In this study, we have analyzed a number of Zic1 targets for their expression during PPR patterning, as well as their regulation by retinoic acid (RA) and one of its major metabolites, 4-oxo-RA. Our findings show that anteriorly Zic1 regulates several transcription factors, Crx, Fezf2, Nkx3–1 and Xanf1 as well as a serine/threonine/tyrosine kinase, Pkdcc.2. These factors are all expressed in the vicinity of the PPR and as such are candidate regulators of placode formation downstream of Zic1. In addition to their differential regulation by RA, we find that 4-oxo-RA is also capable of modulating the expression of these genes, as well as a broad array of RA-regulated genes.

Conclusion:

Our data highlight the complexity of retinoid-mediated regulation required for Zic1-activated anterior structure specification in Xenopus, and the potential physiological role of 4-oxo-RA in cranial placode development.

Introduction

Cranial placodes are precursors to specialized sense organs in vertebrates that arise from the head ectoderm during embryonic development. They are ectodermal thickenings that are formed at the neural plate border from the common territory, the pre-placodal region (PPR) and subsequently differentiate into placodes with distinct identities, fates and functions¹. Cranial placodes give rise to the adenohypophysis, paired sensory organs (the optic lens, the inner ear and the olfactory epithelium), and sensory cranial ganglia that innervate the orofacial complex². Disruptions in the formation of these placodes often lead to debilitating disorders and malformations such as deafness, blindness, anosmia, hormonal imbalance, and orofacial sensory deficits.

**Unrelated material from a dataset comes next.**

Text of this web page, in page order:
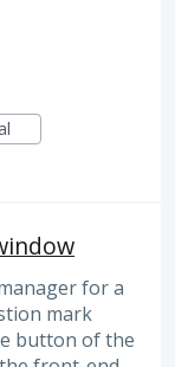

In order to further our understanding of cranial placode development in Xenopus, our laboratory has established an animal cap explant assay where the activity of the transcription factor Zic1 was found necessary and sufficient for the expression of PPR genes six1 and foxi4.1³. The identification of downstream targets of Zic1 via microarray revealed several genes involved in the retinoic acid (RA) signaling pathway, which is essential for the non-cell autonomous specification of PPR by Zic1⁴. Specifically, the RA synthesizing enzyme RALDH2 and the RA-transporter lipocalin-type prostaglandin D2 synthase (LPGDS) that are expressed at the anterior neural plate (ANP) were found to be essential for PPR formation. We further found that the RA catabolizing enzyme, Cyp26c1, and the RA-dependent transcription factor Pitx2c expressed in a domain between ANP and PPR to be critical for PPR formation⁵. Interestingly, we also discovered that one of the RA metabolites generated by Cyp26c1, 4-oxo-RA, to be present during development at stages critical for the induction and specification of PPR. Consistent with this observation, previous reports have shown that 4-oxo-RA is capable of inducing signaling via retinoic acid receptors (RARs) to modulate the development of the anterior-posterior (A-P) axis in the embryo^6,7.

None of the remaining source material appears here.